Parapsychology, the control group for science, would seem to be a thriving field with “statistically significant” results aplenty. Oh, sure, the effect sizes are minor. Sure, the effect sizes get even smaller (though still “statistically significant”) as they collect more data. Sure, if you find that people can telekinetically influence the future, a similar experimental protocol is likely to produce equally good results for telekinetically influencing the past. Of which I am less tempted to say, “How amazing! The power of the mind is not bound by time or causality!” and more inclined to say, “Bad statistics are time-symmetrical.” But here’s the thing: Parapsychologists are constantly protesting that they are playing by all the standard scientific rules, and yet their results are being ignored—that they are unfairly being held to higher standards than everyone else. I’m willing to believe that. It just means that the standard statistical methods of science are so weak and flawed as to permit a field of study to sustain itself in the complete absence of any subject matter. With two-thirds of medical studies in prestigious journals failing to replicate, getting rid of the entire actual subject matter would shrink the field by only 33%. We have to raise the bar high enough to exclude the results claimed by parapsychology under classical frequentist statistics, and then fairly and evenhandedly apply the same bar to the rest of science.

Michael Vassar has a theory that when an academic field encounters advanced statistical methods, it becomes really productive for ten years and then bogs down because the practitioners have learned how to game the rules.
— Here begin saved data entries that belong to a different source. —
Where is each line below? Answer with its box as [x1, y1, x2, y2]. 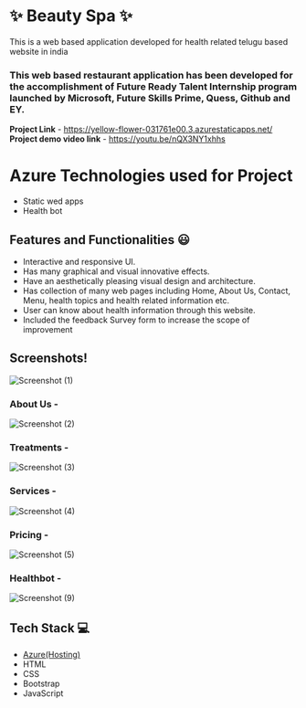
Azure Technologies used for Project [9, 165, 293, 186]
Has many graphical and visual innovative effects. [22, 266, 210, 277]
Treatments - [9, 441, 69, 454]
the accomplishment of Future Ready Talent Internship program [9, 79, 298, 92]
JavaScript [22, 688, 64, 699]
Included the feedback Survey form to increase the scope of [22, 314, 250, 325]
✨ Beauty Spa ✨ [9, 5, 133, 26]
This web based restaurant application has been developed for [9, 69, 294, 81]

For so long as we do not have infinite computing power, there may yet be a place in science for non-Bayesian statistics. The Netflix Prize was not won by using strictly purely Bayesian methods, updating proper priors to proper posteriors. In that acid test of statistical discernment, what worked best was a gigantic ad-hoc mixture of methods. It may be that if you want to get the most mileage out of your data, in this world where we do not have infinite computing power, you’ll have to use some ad-hoc tools from the statistical toolbox—tools that throw away some of the data, that make themselves artificially ignorant, that take all sorts of steps that can’t be justified in the general case and that are potentially subject to abuse and that will give wrong answers now and then.

But don’t do that, and then turn around and tell me that—of all things! - Bayesian probability theory is too subjective. Probability theory is the math in which the results are theorems and every theorem is compatible with every other theorem and you never get different answers by calculating the same quantity in different ways. To resort to the ad-hoc variable-infested complications of frequentism while preaching your objectivity? I can only compare this with the politicians who go around preaching “Family values!” and then get caught soliciting sex in restrooms. So long as you deliver loud sermons and make a big fuss about painting yourself with the right labels, you get identified with that flag—no one bothers to look very hard at what you do. The case of frequentists calling Bayesians “too subjective” is worth dwelling on for that aspect alone—emphasizing how important it is to look at what’s actually going on instead of just listening to the slogans, and how rare it is for anyone to even glance in that direction.